Вот почему у меня не было ни одного спектакля, несмотря на то, что пьеса игралась сотни раз, чтобы я не делал новых открытий в давно знакомом тексте и в не раз пережитых чувствах роли. Глубина чеховских произведений для вдумчивого и чуткого актера неисчерпаема.
Как волновал Антона Павловича первый спектакль "Трех сестер", можно судить по тому хотя бы, что за день до спектакля он уехал из того города, где нам был известен его адрес, неизвестно куда, чтобы, таким образом, не получать никаких известий о том, как прошел спектакль{397}.

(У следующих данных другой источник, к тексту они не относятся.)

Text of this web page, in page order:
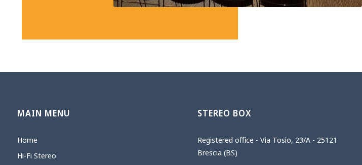
MAIN MENU
Home
Hi-Fi Stereo
STEREO BOX
Registered office - Via Tosio, 23/A - 25121
Brescia (BS)
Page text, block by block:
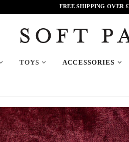
FREE SHIPPING OVER £
TOYS ACCESSORIES
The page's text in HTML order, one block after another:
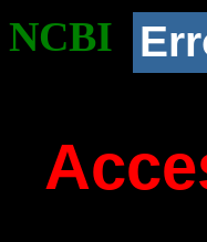
NCBI
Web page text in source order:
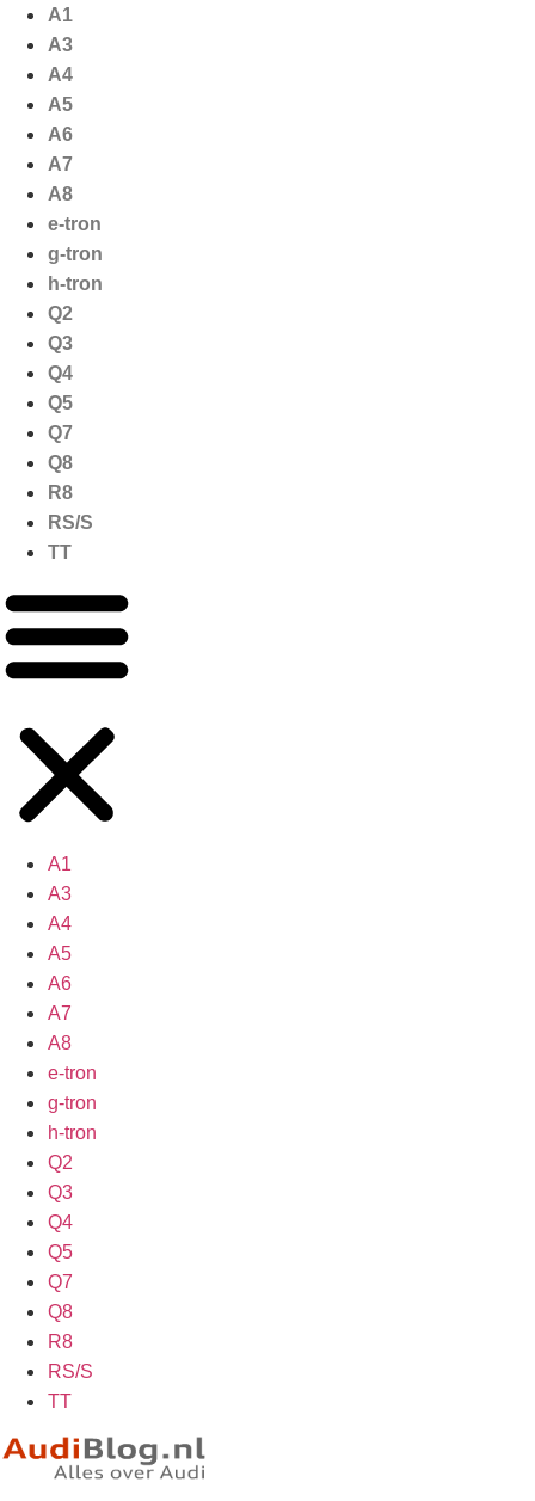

Успех пьесы был довольно неопределенный.
После первого акта были трескучие вызовы, актеры выходили к публике что-то около двенадцати раз. После второго акта вышли один раз. После третьего трусливо аплодировало несколько человек, и актеры выйти не могли, а после четвертого жидко вызвали один раз.
Пришлось допустить большую натяжку, чтобы телеграфировать Антону Павловичу, что пьеса имела "большой успех"{397}.